Of all the lines in the entries below, give again exactly those starting at the line containing "Frågan är, vad händer om du redan [102, 181]" and ending at the line containing "A kötelező mezőket (256, 22)", both ends included, and no others.

### Records ###

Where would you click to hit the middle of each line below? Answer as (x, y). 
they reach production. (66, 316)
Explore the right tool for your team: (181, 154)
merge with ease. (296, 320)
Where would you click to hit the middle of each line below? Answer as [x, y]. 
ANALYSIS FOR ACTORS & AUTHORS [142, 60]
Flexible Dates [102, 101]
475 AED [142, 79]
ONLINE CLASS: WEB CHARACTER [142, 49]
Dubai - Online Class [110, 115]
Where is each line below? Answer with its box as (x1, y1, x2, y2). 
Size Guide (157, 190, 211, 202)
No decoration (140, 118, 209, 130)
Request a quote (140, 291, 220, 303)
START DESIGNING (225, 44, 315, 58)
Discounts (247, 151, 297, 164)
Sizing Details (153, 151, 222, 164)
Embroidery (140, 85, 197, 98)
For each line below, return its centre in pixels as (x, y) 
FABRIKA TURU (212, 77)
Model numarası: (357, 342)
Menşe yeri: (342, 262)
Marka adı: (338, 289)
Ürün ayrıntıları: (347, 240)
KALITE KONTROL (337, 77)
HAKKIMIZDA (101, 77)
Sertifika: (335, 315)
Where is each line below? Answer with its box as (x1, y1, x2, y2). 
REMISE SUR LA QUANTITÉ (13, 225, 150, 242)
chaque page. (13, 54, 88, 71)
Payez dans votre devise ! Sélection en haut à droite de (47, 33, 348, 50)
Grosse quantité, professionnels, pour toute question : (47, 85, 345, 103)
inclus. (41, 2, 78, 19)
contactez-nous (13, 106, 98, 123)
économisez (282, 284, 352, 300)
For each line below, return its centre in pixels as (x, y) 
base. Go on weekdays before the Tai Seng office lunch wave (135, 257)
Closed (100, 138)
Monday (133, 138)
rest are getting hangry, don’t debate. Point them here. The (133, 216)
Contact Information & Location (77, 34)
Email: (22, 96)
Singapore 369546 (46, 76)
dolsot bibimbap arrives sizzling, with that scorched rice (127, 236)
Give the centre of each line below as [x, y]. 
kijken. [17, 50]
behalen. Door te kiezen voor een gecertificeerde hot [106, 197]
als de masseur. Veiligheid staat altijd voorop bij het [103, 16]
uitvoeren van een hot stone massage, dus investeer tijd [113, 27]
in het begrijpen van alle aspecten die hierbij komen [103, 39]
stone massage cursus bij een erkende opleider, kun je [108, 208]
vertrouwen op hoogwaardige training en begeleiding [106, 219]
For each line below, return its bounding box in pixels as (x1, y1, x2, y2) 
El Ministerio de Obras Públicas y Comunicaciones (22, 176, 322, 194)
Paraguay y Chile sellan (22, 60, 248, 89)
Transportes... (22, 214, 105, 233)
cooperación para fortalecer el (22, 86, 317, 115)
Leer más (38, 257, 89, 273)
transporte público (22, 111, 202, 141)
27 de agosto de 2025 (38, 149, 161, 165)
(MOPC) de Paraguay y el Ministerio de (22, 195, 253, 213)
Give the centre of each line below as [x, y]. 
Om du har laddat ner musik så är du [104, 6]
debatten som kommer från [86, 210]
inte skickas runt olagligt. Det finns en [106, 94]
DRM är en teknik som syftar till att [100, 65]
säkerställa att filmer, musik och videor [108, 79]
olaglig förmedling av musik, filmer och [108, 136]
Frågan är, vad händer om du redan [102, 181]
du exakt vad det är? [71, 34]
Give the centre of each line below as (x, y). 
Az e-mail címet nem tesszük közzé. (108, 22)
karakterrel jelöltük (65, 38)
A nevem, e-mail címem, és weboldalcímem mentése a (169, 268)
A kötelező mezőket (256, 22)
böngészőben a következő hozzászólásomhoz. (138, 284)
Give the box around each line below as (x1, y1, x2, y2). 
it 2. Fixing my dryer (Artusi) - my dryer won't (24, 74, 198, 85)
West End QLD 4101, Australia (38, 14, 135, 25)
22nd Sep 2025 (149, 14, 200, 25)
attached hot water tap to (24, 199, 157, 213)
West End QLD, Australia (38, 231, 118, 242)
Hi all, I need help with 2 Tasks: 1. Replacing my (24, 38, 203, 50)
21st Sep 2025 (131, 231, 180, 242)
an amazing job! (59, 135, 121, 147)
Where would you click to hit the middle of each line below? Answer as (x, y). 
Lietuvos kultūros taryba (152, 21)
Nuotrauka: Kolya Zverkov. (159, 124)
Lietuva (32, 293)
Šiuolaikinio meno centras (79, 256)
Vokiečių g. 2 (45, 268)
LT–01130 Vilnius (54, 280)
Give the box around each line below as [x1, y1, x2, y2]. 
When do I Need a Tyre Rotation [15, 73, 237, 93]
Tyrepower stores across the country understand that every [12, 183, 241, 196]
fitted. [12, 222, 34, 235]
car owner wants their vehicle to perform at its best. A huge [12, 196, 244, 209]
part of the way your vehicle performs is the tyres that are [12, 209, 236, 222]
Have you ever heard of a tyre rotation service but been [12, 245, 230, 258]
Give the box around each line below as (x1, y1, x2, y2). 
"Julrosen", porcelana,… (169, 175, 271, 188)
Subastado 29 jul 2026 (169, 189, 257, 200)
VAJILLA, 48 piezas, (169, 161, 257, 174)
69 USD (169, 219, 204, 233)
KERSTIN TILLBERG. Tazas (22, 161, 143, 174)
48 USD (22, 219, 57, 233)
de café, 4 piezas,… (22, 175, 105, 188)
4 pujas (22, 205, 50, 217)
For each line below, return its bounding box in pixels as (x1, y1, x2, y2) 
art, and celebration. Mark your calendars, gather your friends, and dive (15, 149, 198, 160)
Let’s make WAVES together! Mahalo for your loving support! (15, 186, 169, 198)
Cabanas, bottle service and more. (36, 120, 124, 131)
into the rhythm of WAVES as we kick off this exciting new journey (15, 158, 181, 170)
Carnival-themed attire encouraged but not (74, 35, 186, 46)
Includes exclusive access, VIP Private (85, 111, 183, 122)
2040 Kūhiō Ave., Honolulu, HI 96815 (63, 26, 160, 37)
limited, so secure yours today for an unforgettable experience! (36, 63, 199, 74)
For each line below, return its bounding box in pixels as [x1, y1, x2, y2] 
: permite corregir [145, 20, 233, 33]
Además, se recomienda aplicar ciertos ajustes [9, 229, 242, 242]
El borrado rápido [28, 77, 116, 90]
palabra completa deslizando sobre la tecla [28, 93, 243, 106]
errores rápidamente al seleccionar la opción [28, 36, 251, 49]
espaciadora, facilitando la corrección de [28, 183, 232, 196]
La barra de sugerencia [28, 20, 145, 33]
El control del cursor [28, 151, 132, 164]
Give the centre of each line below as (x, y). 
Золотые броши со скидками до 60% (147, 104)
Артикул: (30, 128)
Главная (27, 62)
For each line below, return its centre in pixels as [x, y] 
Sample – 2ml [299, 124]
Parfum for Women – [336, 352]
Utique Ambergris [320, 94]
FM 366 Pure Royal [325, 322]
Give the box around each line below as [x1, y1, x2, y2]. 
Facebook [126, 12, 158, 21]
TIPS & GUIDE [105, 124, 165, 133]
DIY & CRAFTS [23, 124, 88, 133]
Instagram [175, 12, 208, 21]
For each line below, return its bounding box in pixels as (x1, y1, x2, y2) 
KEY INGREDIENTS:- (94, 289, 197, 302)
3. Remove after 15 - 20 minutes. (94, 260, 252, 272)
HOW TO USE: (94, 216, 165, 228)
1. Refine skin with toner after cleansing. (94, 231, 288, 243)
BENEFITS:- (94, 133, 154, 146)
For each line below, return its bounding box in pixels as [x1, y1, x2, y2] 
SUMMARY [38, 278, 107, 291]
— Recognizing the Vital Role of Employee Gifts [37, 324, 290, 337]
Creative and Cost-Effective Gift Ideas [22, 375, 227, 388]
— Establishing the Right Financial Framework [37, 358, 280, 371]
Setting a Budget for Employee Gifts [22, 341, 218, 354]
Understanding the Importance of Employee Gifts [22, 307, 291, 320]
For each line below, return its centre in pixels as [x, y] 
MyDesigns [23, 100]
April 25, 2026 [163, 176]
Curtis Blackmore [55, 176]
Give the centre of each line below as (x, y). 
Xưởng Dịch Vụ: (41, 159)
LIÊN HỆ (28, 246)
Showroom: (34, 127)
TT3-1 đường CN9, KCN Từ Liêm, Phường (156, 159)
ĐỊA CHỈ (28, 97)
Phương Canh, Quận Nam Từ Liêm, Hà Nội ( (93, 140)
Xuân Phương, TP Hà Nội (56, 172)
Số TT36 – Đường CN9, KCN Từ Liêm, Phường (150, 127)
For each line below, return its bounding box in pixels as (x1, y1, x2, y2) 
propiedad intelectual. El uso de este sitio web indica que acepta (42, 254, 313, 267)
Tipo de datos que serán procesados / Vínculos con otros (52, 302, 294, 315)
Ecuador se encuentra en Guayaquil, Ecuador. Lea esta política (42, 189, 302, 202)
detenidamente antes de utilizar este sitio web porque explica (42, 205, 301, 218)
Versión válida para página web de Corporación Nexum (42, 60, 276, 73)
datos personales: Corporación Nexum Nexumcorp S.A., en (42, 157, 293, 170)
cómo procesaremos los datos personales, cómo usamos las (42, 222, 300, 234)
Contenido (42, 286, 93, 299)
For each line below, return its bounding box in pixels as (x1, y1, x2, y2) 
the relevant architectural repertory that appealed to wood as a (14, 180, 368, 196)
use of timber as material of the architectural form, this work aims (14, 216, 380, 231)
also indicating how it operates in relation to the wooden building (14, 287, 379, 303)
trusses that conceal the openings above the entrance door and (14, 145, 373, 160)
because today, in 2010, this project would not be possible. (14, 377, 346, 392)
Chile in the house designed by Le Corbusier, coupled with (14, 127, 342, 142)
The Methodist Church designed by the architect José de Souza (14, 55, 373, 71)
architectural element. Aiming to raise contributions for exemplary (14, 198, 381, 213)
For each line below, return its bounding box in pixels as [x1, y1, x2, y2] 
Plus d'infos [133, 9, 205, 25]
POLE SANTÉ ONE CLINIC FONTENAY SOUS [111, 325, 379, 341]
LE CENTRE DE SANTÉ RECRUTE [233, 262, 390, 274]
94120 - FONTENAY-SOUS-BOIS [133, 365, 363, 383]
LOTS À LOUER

###

[Your response]
Frågan är, vad händer om du redan [102, 181]
du exakt vad det är? [71, 34]
Give the centre of each line below as (x, y). 
Az e-mail címet nem tesszük közzé. (108, 22)
karakterrel jelöltük (65, 38)
A nevem, e-mail címem, és weboldalcímem mentése a (169, 268)
A kötelező mezőket (256, 22)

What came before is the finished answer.